好きな季節を訊いてあなたは私の何が知りたいというのか。
「好きなのは・・・夏かな」
などと恐る恐る答えたときにあなたの頭の中にある夏のイメージは何だろう。

「夏が過ぎ風あざみ」I/Y

毎年、夏になると「“風あざみ”という言葉は辞書にないんです」と騒ぎ立てるバカをときどきTVや雑誌で見かける。
ご丁寧に「風あざみ」を求めて九州ロケをしたTV番組を見たことがある。
辞書にない言葉の何が珍しいのか。
「風あざみ」は5文字であれば「かぜひいた」だろうが「たべすぎた」だろうが何だっていいのだ。

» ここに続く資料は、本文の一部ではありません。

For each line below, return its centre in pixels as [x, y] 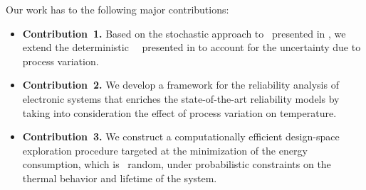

この作品からあなたの過ぎ去った夏が想起され、この作品で描かれた「夏」を好きになったとしても、
作者であるI/Yは今まで「夏が好き」などとひとことも言ったことがない。

「いやな夏が/夏が走る」
「帽子を忘れた子供が直射日光にやられて死んだ」
「あの子にもらった夏風邪が/時間をテレビと終わりに区切る」
「流行歌になる以上/夏の恋の終わりは気軽に」
 
「夏願望」という作品は“夏が好きになりたい”という願望だ。

作家のI/Hは「風あざみ」によってI/Yはポピュリズムに新境地を拓いたというような発言をしていたが、
ロシアから帰って青ざめた馬を見たり風に吹かれたりしたI/Hは、
早い段階からポピュリズムを肯定することで自らの文学を構築した。
だからI/Hは「君はうれしさ余って気がふれる」を語るより「夏が過ぎ風あざみ」について語ることを選んだ。
それもいいだろう。

しかしT/Jは「風あざみ」についてこんなことを言った。

「メロディーが詩になってるんだから、もう詩なんてなんでもいいの」所ジョージ

このT/Jの発言にこそ感動する。